* **HOW TO COMPLETE THIS TASK**:
Your answer should consist of each line below that contains the string "presidential".

Entries taken from a collection
##############################

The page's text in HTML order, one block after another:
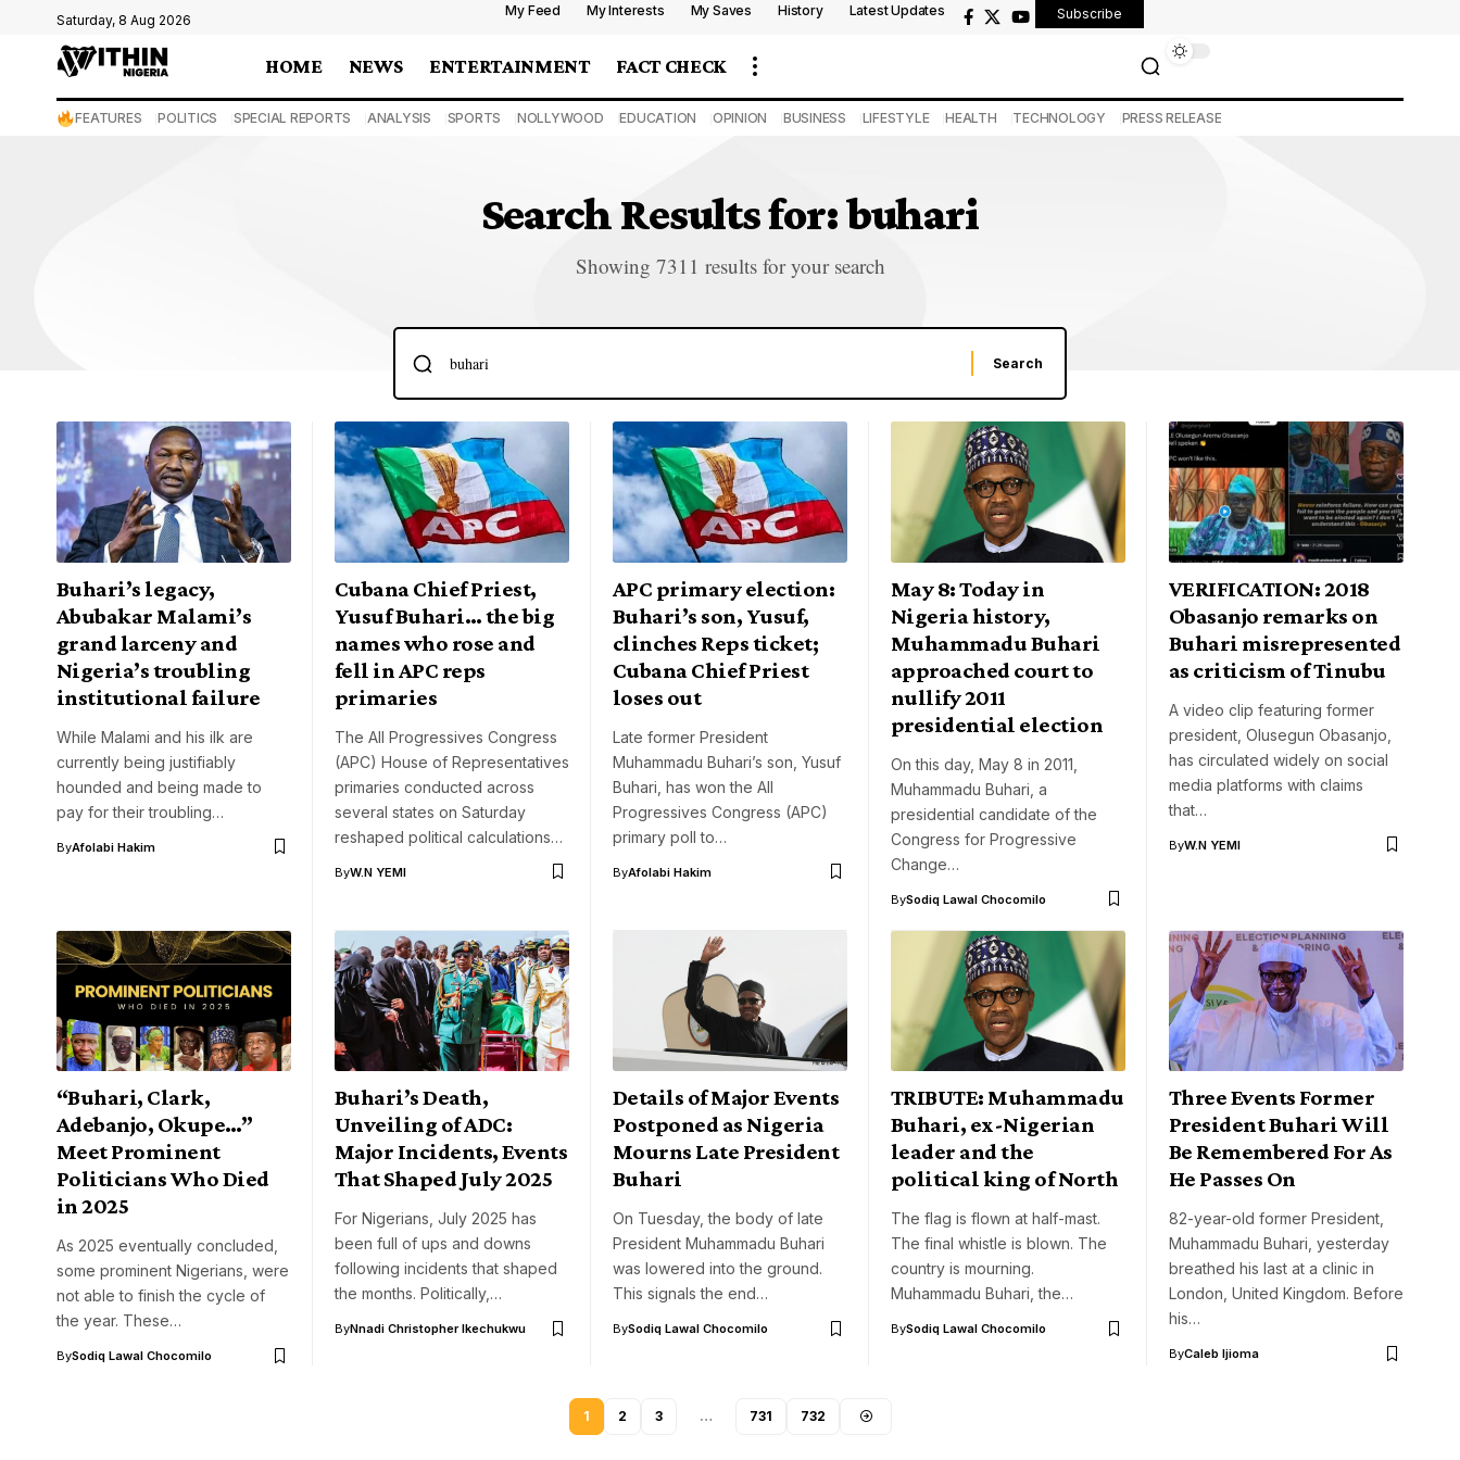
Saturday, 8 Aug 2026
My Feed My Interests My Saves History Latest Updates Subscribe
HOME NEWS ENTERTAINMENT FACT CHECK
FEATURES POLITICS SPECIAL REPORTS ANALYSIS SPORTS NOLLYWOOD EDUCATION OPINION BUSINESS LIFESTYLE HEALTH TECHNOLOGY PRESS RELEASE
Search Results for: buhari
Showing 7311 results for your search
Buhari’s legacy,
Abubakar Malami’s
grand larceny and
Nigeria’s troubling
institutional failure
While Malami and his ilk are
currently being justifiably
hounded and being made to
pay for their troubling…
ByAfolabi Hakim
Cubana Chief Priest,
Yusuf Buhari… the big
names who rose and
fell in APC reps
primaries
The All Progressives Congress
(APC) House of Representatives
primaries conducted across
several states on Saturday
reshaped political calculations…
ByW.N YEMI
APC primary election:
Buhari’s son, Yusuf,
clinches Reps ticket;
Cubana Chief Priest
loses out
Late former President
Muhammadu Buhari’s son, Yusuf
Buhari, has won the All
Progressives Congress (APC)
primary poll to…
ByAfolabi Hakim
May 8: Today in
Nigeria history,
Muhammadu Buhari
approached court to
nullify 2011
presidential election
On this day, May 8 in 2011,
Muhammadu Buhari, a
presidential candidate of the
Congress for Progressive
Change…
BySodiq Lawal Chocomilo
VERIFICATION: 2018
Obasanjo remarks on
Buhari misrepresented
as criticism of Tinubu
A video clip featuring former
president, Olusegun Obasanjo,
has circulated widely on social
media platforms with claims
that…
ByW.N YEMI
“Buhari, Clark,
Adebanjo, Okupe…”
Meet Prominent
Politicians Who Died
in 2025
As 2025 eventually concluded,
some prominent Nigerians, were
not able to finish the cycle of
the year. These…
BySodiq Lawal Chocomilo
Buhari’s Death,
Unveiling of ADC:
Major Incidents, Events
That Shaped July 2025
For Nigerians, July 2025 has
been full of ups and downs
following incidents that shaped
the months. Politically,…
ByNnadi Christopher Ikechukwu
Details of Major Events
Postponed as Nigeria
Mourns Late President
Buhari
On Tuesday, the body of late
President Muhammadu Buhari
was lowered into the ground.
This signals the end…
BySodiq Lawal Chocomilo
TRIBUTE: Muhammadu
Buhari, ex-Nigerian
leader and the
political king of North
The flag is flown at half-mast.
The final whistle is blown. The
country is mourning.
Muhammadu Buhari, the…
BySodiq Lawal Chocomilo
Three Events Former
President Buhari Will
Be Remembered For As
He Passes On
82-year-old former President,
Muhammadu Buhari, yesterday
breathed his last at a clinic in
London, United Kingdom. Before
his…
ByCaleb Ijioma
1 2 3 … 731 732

##############################

* **YOUR SOLUTION**:
presidential election
presidential candidate of the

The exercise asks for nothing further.